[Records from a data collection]
☆ ☆ ☆

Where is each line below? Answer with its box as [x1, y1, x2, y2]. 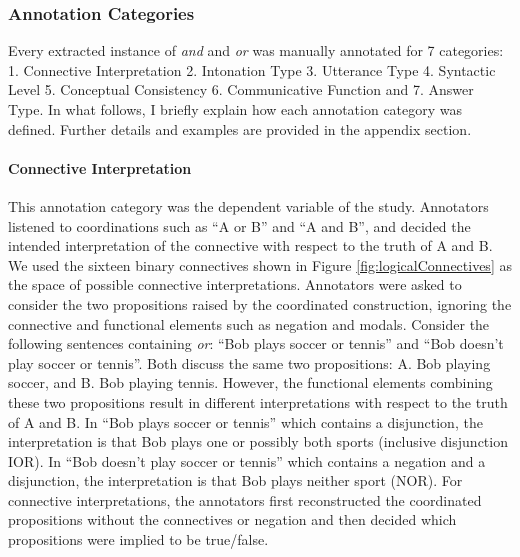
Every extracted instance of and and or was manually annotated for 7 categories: [8, 40, 504, 61]
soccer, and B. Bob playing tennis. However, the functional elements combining [8, 372, 493, 393]
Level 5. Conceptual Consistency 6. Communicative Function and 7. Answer [8, 79, 474, 100]
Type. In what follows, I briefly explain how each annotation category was [8, 99, 463, 119]
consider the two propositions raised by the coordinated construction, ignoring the [8, 293, 512, 314]
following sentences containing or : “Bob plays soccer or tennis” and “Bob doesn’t [8, 333, 504, 354]
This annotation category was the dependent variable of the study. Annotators [8, 195, 489, 216]
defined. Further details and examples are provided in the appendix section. [8, 118, 472, 139]
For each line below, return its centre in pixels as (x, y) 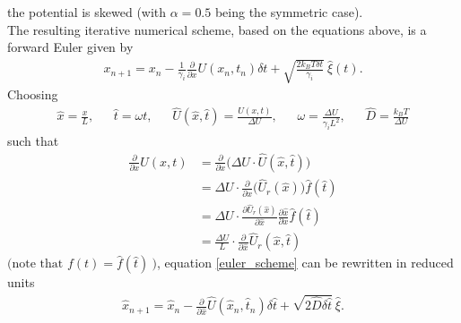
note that (38, 264)
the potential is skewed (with (87, 12)
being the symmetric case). (289, 12)
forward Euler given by (70, 47)
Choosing (33, 94)
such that (33, 141)
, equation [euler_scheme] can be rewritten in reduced (305, 263)
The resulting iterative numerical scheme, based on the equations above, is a (217, 29)
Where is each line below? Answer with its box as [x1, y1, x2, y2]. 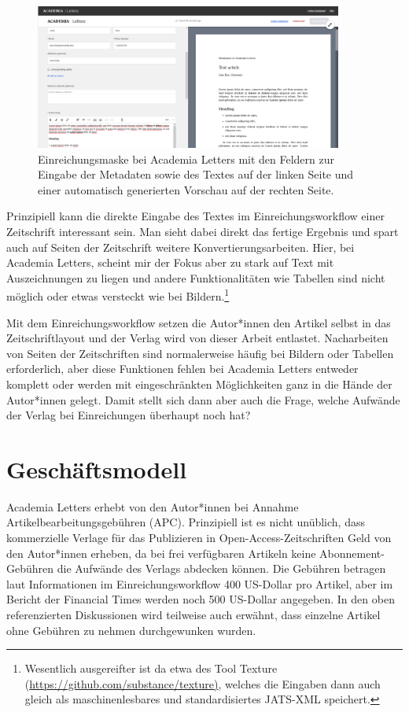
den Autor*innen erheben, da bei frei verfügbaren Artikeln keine [6, 544, 316, 561]
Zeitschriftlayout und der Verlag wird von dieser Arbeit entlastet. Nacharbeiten [6, 330, 389, 346]
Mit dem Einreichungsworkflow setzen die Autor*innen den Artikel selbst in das [6, 314, 391, 330]
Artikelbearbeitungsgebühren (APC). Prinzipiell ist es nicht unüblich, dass [6, 514, 365, 530]
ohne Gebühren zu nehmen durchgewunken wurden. [6, 622, 256, 638]
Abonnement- [319, 544, 385, 561]
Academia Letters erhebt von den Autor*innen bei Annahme [6, 498, 299, 515]
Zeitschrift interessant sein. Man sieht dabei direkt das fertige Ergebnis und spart [6, 223, 399, 239]
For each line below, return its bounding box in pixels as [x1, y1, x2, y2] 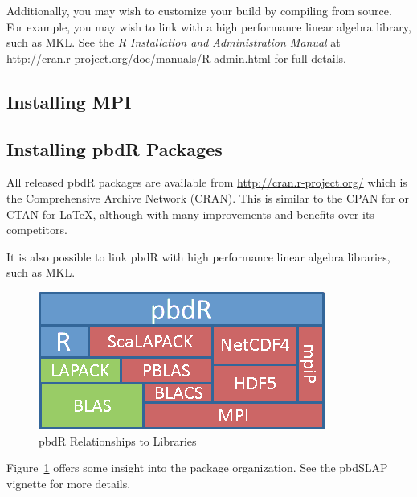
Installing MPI [6, 88, 132, 113]
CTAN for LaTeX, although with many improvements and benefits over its [6, 205, 374, 222]
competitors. [6, 221, 67, 238]
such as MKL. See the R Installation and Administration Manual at [6, 34, 341, 51]
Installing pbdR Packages [6, 136, 223, 161]
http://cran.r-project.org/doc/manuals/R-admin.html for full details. [6, 49, 346, 66]
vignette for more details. [6, 474, 131, 491]
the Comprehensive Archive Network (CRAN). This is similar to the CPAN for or [6, 189, 410, 206]
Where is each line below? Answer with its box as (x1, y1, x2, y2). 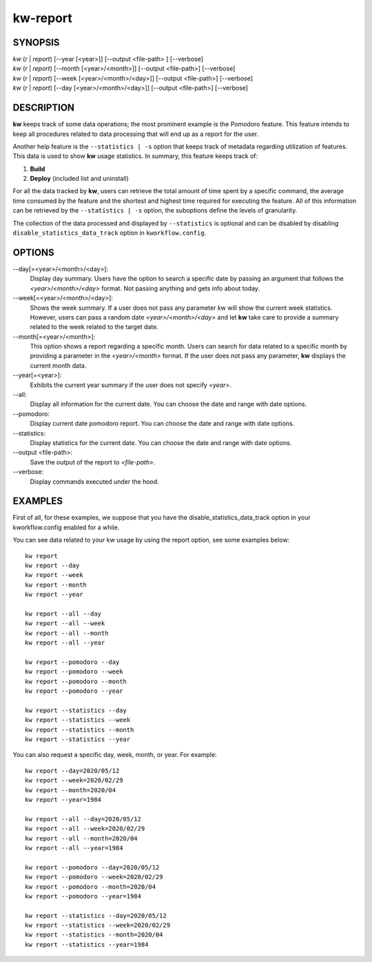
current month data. (30, 361, 87, 369)
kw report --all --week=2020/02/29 (25, 825, 145, 833)
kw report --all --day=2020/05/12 (25, 815, 141, 823)
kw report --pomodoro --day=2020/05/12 (25, 863, 160, 871)
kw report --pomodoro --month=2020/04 (25, 883, 156, 890)
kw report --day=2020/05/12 (25, 767, 120, 774)
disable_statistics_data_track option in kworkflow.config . (12, 228, 207, 237)
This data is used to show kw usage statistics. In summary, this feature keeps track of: (12, 152, 258, 160)
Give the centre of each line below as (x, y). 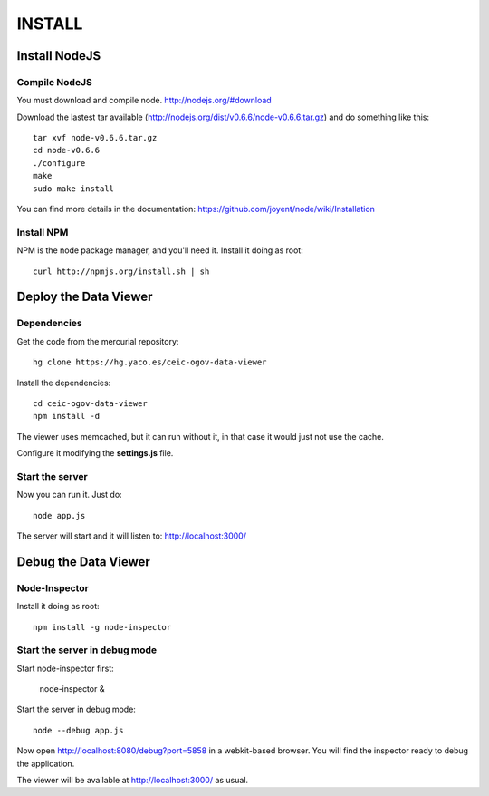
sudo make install (74, 189)
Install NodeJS (59, 56)
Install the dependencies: (64, 383)
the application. (46, 763)
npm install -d (67, 416)
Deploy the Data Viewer (85, 297)
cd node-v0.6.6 (67, 150)
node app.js (59, 515)
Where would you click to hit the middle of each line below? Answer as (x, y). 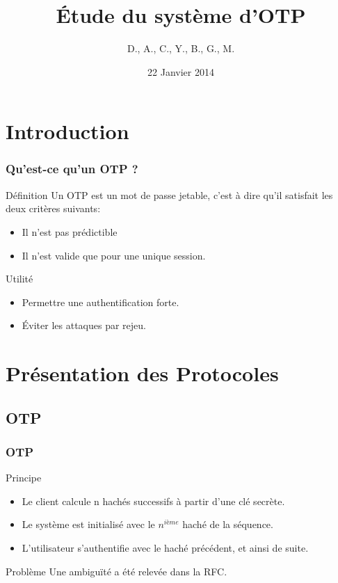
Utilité (19, 279)
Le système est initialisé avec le (88, 524)
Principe (24, 478)
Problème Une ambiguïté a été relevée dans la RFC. (116, 571)
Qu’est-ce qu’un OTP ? (72, 169)
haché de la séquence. (228, 524)
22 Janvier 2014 (181, 71)
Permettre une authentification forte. (100, 302)
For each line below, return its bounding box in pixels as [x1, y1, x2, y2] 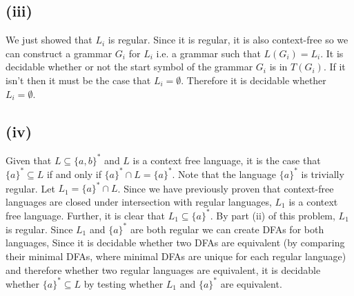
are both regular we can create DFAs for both [130, 221, 324, 236]
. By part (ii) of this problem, [210, 208, 335, 222]
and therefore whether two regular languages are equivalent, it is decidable [6, 262, 321, 277]
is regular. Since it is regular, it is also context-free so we [108, 32, 348, 47]
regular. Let [6, 181, 55, 195]
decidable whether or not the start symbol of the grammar [6, 59, 253, 74]
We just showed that [6, 32, 92, 47]
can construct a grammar [6, 46, 112, 60]
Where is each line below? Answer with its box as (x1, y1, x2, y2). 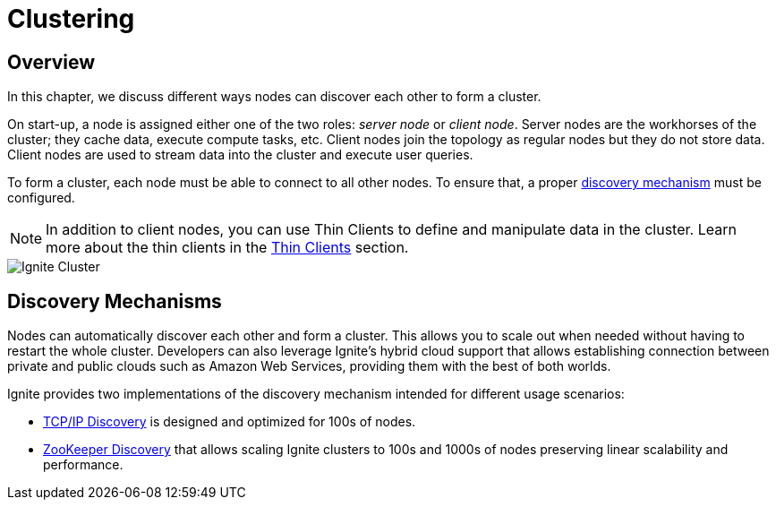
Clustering (7, 4, 135, 34)
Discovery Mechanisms (7, 289, 222, 313)
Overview (7, 50, 96, 73)
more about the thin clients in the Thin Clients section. (46, 238, 409, 257)
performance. (43, 457, 124, 473)
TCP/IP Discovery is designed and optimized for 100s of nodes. (43, 414, 416, 430)
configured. (7, 190, 75, 206)
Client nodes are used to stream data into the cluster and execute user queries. (7, 147, 473, 163)
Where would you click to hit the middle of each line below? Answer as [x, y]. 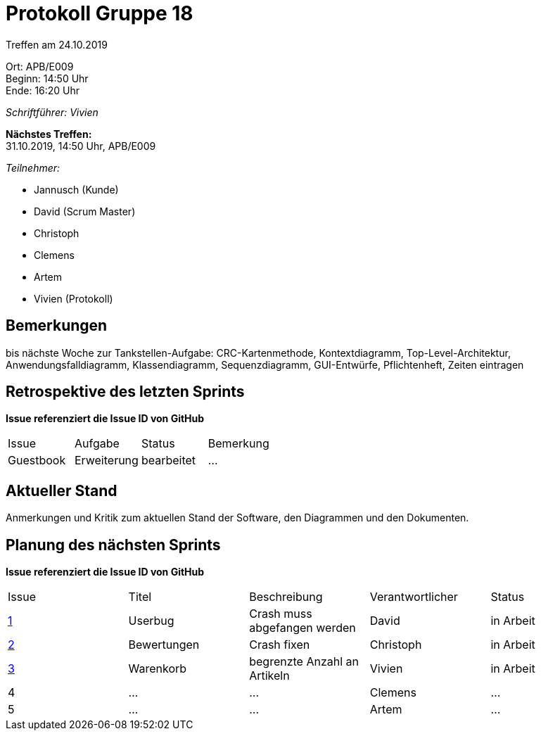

☆ ☆ ☆

**About this task**
Repeat the records word for word, skipping pictures.

**Reply**
Where is each line below? Answer with its box as [x1, y1, x2, y2]. 
Every extracted instance of and and or was manually annotated for 7 categories: [8, 40, 504, 61]
soccer, and B. Bob playing tennis. However, the functional elements combining [8, 372, 493, 393]
Level 5. Conceptual Consistency 6. Communicative Function and 7. Answer [8, 79, 474, 100]
Type. In what follows, I briefly explain how each annotation category was [8, 99, 463, 119]
consider the two propositions raised by the coordinated construction, ignoring the [8, 293, 512, 314]
following sentences containing or : “Bob plays soccer or tennis” and “Bob doesn’t [8, 333, 504, 354]
This annotation category was the dependent variable of the study. Annotators [8, 195, 489, 216]
defined. Further details and examples are provided in the appendix section. [8, 118, 472, 139]
For each line below, return its centre in pixels as (x, y) 
note that (38, 264)
the potential is skewed (with (87, 12)
being the symmetric case). (289, 12)
forward Euler given by (70, 47)
Choosing (33, 94)
such that (33, 141)
, equation [euler_scheme] can be rewritten in reduced (305, 263)
The resulting iterative numerical scheme, based on the equations above, is a (217, 29)
Where is each line below? Answer with its box as [x1, y1, x2, y2]. 
den Autor*innen erheben, da bei frei verfügbaren Artikeln keine [6, 544, 316, 561]
Zeitschriftlayout und der Verlag wird von dieser Arbeit entlastet. Nacharbeiten [6, 330, 389, 346]
Mit dem Einreichungsworkflow setzen die Autor*innen den Artikel selbst in das [6, 314, 391, 330]
Artikelbearbeitungsgebühren (APC). Prinzipiell ist es nicht unüblich, dass [6, 514, 365, 530]
ohne Gebühren zu nehmen durchgewunken wurden. [6, 622, 256, 638]
Abonnement- [319, 544, 385, 561]
Academia Letters erhebt von den Autor*innen bei Annahme [6, 498, 299, 515]
Zeitschrift interessant sein. Man sieht dabei direkt das fertige Ergebnis und spart [6, 223, 399, 239]
For each line below, return its bounding box in pixels as [x1, y1, x2, y2] 
Installing MPI [6, 88, 132, 113]
CTAN for LaTeX, although with many improvements and benefits over its [6, 205, 374, 222]
competitors. [6, 221, 67, 238]
such as MKL. See the R Installation and Administration Manual at [6, 34, 341, 51]
Installing pbdR Packages [6, 136, 223, 161]
http://cran.r-project.org/doc/manuals/R-admin.html for full details. [6, 49, 346, 66]
vignette for more details. [6, 474, 131, 491]
the Comprehensive Archive Network (CRAN). This is similar to the CPAN for or [6, 189, 410, 206]
Where is each line below? Answer with its box as (x1, y1, x2, y2). 
current month data. (30, 361, 87, 369)
kw report --all --week=2020/02/29 (25, 825, 145, 833)
kw report --all --day=2020/05/12 (25, 815, 141, 823)
kw report --pomodoro --day=2020/05/12 (25, 863, 160, 871)
kw report --pomodoro --month=2020/04 (25, 883, 156, 890)
kw report --day=2020/05/12 (25, 767, 120, 774)
disable_statistics_data_track option in kworkflow.config . (12, 228, 207, 237)
This data is used to show kw usage statistics. In summary, this feature keeps track of: (12, 152, 258, 160)
Give the centre of each line below as (x, y). 
sudo make install (74, 189)
Install NodeJS (59, 56)
Install the dependencies: (64, 383)
the application. (46, 763)
npm install -d (67, 416)
Deploy the Data Viewer (85, 297)
cd node-v0.6.6 (67, 150)
node app.js (59, 515)
Where would you click to hit the middle of each line below? Answer as (x, y). 
Utilité (19, 279)
Le système est initialisé avec le (88, 524)
Principe (24, 478)
Problème Une ambiguïté a été relevée dans la RFC. (116, 571)
Qu’est-ce qu’un OTP ? (72, 169)
haché de la séquence. (228, 524)
22 Janvier 2014 (181, 71)
Permettre une authentification forte. (100, 302)
For each line below, return its bounding box in pixels as [x1, y1, x2, y2] 
are both regular we can create DFAs for both [130, 221, 324, 236]
. By part (ii) of this problem, [210, 208, 335, 222]
and therefore whether two regular languages are equivalent, it is decidable [6, 262, 321, 277]
is regular. Since it is regular, it is also context-free so we [108, 32, 348, 47]
regular. Let [6, 181, 55, 195]
decidable whether or not the start symbol of the grammar [6, 59, 253, 74]
We just showed that [6, 32, 92, 47]
can construct a grammar [6, 46, 112, 60]
Where is each line below? Answer with its box as (x1, y1, x2, y2). 
Clustering (7, 4, 135, 34)
Discovery Mechanisms (7, 289, 222, 313)
Overview (7, 50, 96, 73)
more about the thin clients in the Thin Clients section. (46, 238, 409, 257)
performance. (43, 457, 124, 473)
TCP/IP Discovery is designed and optimized for 100s of nodes. (43, 414, 416, 430)
configured. (7, 190, 75, 206)
Client nodes are used to stream data into the cluster and execute user queries. (7, 147, 473, 163)
Where would you click to hit the middle of each line below? Answer as [x, y]. 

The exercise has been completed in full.